Statistical analyses were performed using GraphPad Prism 9.0 software (GraphPad, La Jolla, CA). The data were analyzed to determine whether they follow a parametric or non-parametric distribution. If the data are normally distributed and have equal variance, a one-way analysis of variance (ANOVA) will be used to determine if there are any significant differences between the groups. One-way ANOVA with Brown-Forsythe and Welch multiple comparisons correction was performed to analyze for changes across time points within the same organ.
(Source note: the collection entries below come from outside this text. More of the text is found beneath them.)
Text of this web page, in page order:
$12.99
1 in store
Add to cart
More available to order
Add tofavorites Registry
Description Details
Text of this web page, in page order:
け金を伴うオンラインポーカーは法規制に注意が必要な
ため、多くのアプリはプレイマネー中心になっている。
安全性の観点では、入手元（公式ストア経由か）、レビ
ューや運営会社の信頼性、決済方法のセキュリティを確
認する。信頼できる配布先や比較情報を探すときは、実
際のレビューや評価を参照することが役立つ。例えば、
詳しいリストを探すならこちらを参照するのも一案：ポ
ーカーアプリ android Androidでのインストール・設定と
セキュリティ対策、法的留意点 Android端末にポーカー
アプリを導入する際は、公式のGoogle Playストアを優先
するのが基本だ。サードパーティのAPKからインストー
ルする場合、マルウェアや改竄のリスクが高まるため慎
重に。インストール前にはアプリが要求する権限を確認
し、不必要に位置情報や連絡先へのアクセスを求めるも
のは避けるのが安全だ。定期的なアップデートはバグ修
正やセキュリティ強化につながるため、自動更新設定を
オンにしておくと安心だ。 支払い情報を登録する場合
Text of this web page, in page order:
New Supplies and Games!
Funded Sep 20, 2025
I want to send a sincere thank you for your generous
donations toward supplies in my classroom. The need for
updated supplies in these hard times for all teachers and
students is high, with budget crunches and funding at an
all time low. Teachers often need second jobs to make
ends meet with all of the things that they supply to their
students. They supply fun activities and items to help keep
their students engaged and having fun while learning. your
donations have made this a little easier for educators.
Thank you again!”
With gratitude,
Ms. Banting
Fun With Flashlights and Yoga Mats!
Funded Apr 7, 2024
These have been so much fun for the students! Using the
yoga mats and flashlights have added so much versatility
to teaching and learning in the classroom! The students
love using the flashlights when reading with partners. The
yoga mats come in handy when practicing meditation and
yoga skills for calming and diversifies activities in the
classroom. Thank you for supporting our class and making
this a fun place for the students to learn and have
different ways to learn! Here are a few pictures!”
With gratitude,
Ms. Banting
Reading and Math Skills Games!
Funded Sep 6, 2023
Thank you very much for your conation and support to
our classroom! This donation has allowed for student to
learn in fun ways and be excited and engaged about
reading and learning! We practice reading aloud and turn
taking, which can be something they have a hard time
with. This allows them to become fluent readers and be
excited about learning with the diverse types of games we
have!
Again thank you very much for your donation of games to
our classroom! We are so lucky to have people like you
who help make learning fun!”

If the data are not normally distributed, a non-parametric analysis such as the Kruskal–Wallis test, followed by Dunn’s post-hoc test, will be used to compare with the control. A p value of <0.05 was considered significant.

Study approval

All animal experiments were undertaken in accordance with criteria outlined in a license granted under the Animals (Scientific Procedures) Act 1986 and approved by the University of Edinburgh Animal Ethics Committee. This study was conducted in compliance with all relevant ethical regulations, including the principles outlined in the Declaration of Helsinki. The use of human material was granted by the South East Scotland Research Ethics Committee 02, and the use of buffy coats was covered by the Scottish National Blood Transfusion Service (SNBTS). Buffy coats from informed consenting healthy volunteers were obtained in collaboration with SNBTS Blood Donor Center, Edinburgh, United Kingdom, under SNBTS Sample Governance 16-09.